**What is needed**
Would you output the following records verbatim and skip the images in them?

**Record set**
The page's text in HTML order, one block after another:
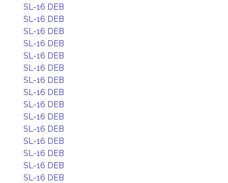
SL-16 DEB
SL-16 DEB
SL-16 DEB
SL-16 DEB
SL-16 DEB
SL-16 DEB
SL-16 DEB
SL-16 DEB
SL-16 DEB
SL-16 DEB
SL-16 DEB
SL-16 DEB
SL-16 DEB
SL-16 DEB
SL-16 DEB
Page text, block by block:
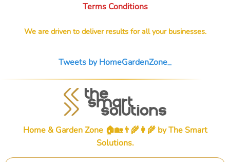
Terms Conditions
We are driven to deliver results for all your businesses.
Tweets by HomeGardenZone_
Home & Garden Zone 🏠🏡👨‍🌾👩‍🌾 byThe Smart
Solutions.
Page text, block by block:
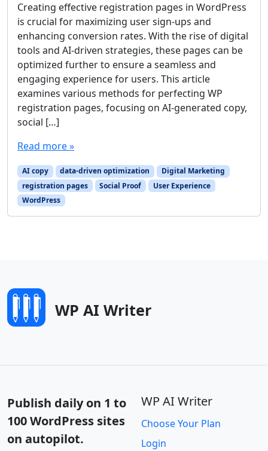
Creating effective registration pages in WordPress
is crucial for maximizing user sign-ups and
enhancing conversion rates. With the rise of digital
tools and AI-driven strategies, these pages can be
optimized further to ensure a seamless and
engaging experience for users. This article
examines various methods for perfecting WP
registration pages, focusing on AI-generated copy,
social […]
Read more »
AI copy data-driven optimization
Digital Marketing
registration pages
Social Proof
User Experience
WordPress
WP AI Writer
Publish daily on 1 to
100 WordPress sites
on autopilot.
WP AI Writer
Choose Your Plan
Login
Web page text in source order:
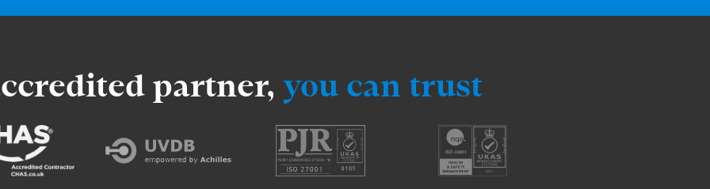
partner, you can trust
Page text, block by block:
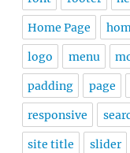
Home Page
logo menu
padding page
responsive
site title slider
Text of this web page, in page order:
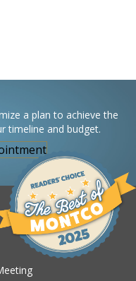
a plan to achieve the
timeline and budget.
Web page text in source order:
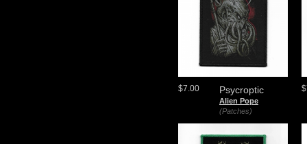
Psycroptic
Alien Pope
(Patches)
$7.00
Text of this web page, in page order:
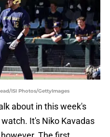
ISI Photos/GettyImages
about in this week's
It's Niko Kavadas
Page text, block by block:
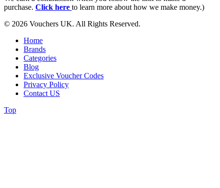
purchase. Click here to learn more about how we make money.)
© 2026 Vouchers UK. All Rights Reserved.
Home
Brands
Categories
Blog
Exclusive Voucher Codes
Privacy Policy
Contact US
Top
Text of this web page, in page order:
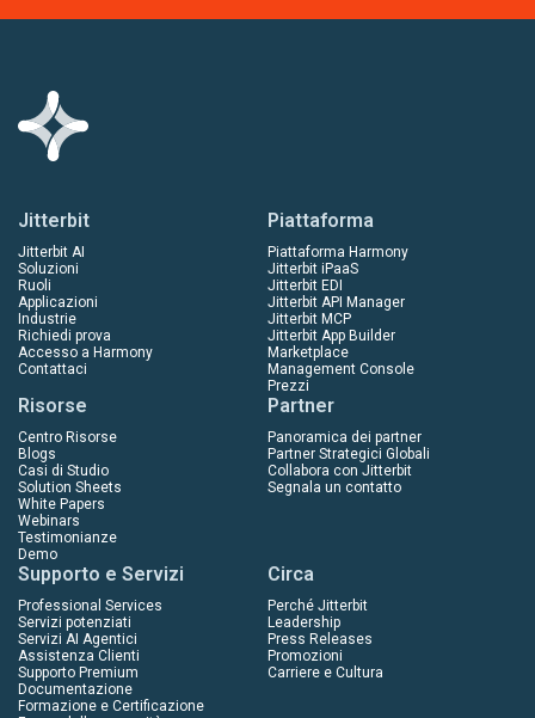
Jitterbit
Jitterbit AI
Soluzioni
Ruoli
Applicazioni
Industrie
Richiedi prova
Accesso a Harmony
Contattaci
Piattaforma
Piattaforma Harmony
Jitterbit iPaaS
Jitterbit EDI
Jitterbit API Manager
Jitterbit MCP
Jitterbit App Builder
Marketplace
Management Console
Prezzi
Risorse
Centro Risorse
Blogs
Casi di Studio
Solution Sheets
White Papers
Webinars
Testimonianze
Demo
Partner
Panoramica dei partner
Partner Strategici Globali
Collabora con Jitterbit
Segnala un contatto
Supporto e Servizi
Professional Services
Servizi potenziati
Servizi AI Agentici
Assistenza Clienti
Supporto Premium
Documentazione
Formazione e Certificazione
Circa
Perché Jitterbit
Leadership
Press Releases
Promozioni
Carriere e Cultura
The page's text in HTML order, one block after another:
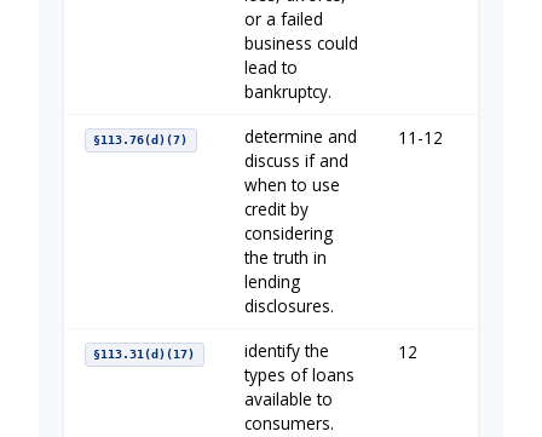
or a failed
business could
lead to
bankruptcy.
§113.76(d)(7)
determine and
discuss if and
when to use
credit by
considering
the truth in
lending
disclosures.
11-12
§113.31(d)(17)
identify the
types of loans
available to
consumers.
12
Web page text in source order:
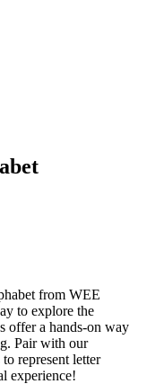
from WEE
to explore the
offer a hands-on way
Pair with our
represent letter
experience!
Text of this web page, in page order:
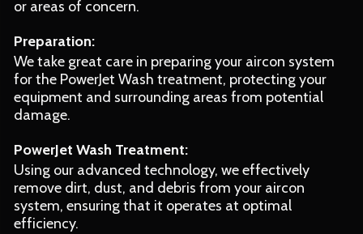
or areas of concern.
Preparation:
We take great care in preparing your aircon system
for the PowerJet Wash treatment, protecting your
equipment and surrounding areas from potential
damage.
PowerJet Wash Treatment:
Using our advanced technology, we effectively
remove dirt, dust, and debris from your aircon
system, ensuring that it operates at optimal
efficiency.
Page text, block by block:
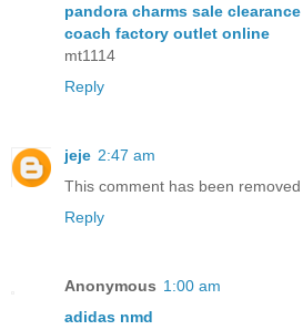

**Output below**
The page's text in HTML order, one block after another:
SL-16 DEB
SL-16 DEB
SL-16 DEB
SL-16 DEB
SL-16 DEB
SL-16 DEB
SL-16 DEB
SL-16 DEB
SL-16 DEB
SL-16 DEB
SL-16 DEB
SL-16 DEB
SL-16 DEB
SL-16 DEB
SL-16 DEB
Page text, block by block:
Terms Conditions
We are driven to deliver results for all your businesses.
Tweets by HomeGardenZone_
Home & Garden Zone 🏠🏡👨‍🌾👩‍🌾 byThe Smart
Solutions.
Page text, block by block:
Creating effective registration pages in WordPress
is crucial for maximizing user sign-ups and
enhancing conversion rates. With the rise of digital
tools and AI-driven strategies, these pages can be
optimized further to ensure a seamless and
engaging experience for users. This article
examines various methods for perfecting WP
registration pages, focusing on AI-generated copy,
social […]
Read more »
AI copy data-driven optimization
Digital Marketing
registration pages
Social Proof
User Experience
WordPress
WP AI Writer
Publish daily on 1 to
100 WordPress sites
on autopilot.
WP AI Writer
Choose Your Plan
Login
Web page text in source order:
partner, you can trust
Page text, block by block:
Home Page
logo menu
padding page
responsive
site title slider
Text of this web page, in page order:
a plan to achieve the
timeline and budget.
Web page text in source order:
Psycroptic
Alien Pope
(Patches)
$7.00
Text of this web page, in page order:
ISI Photos/GettyImages
about in this week's
It's Niko Kavadas
Page text, block by block:
purchase. Click here to learn more about how we make money.)
© 2026 Vouchers UK. All Rights Reserved.
Home
Brands
Categories
Blog
Exclusive Voucher Codes
Privacy Policy
Contact US
Top
Text of this web page, in page order:
Jitterbit
Jitterbit AI
Soluzioni
Ruoli
Applicazioni
Industrie
Richiedi prova
Accesso a Harmony
Contattaci
Piattaforma
Piattaforma Harmony
Jitterbit iPaaS
Jitterbit EDI
Jitterbit API Manager
Jitterbit MCP
Jitterbit App Builder
Marketplace
Management Console
Prezzi
Risorse
Centro Risorse
Blogs
Casi di Studio
Solution Sheets
White Papers
Webinars
Testimonianze
Demo
Partner
Panoramica dei partner
Partner Strategici Globali
Collabora con Jitterbit
Segnala un contatto
Supporto e Servizi
Professional Services
Servizi potenziati
Servizi AI Agentici
Assistenza Clienti
Supporto Premium
Documentazione
Formazione e Certificazione
Circa
Perché Jitterbit
Leadership
Press Releases
Promozioni
Carriere e Cultura
The page's text in HTML order, one block after another:
or a failed
business could
lead to
bankruptcy.
§113.76(d)(7)
determine and
discuss if and
when to use
credit by
considering
the truth in
lending
disclosures.
11-12
§113.31(d)(17)
identify the
types of loans
available to
consumers.
12
Web page text in source order:
from WEE
to explore the
offer a hands-on way
Pair with our
represent letter
experience!
Text of this web page, in page order:
or areas of concern.
Preparation:
We take great care in preparing your aircon system
for the PowerJet Wash treatment, protecting your
equipment and surrounding areas from potential
damage.
PowerJet Wash Treatment:
Using our advanced technology, we effectively
remove dirt, dust, and debris from your aircon
system, ensuring that it operates at optimal
efficiency.
Page text, block by block:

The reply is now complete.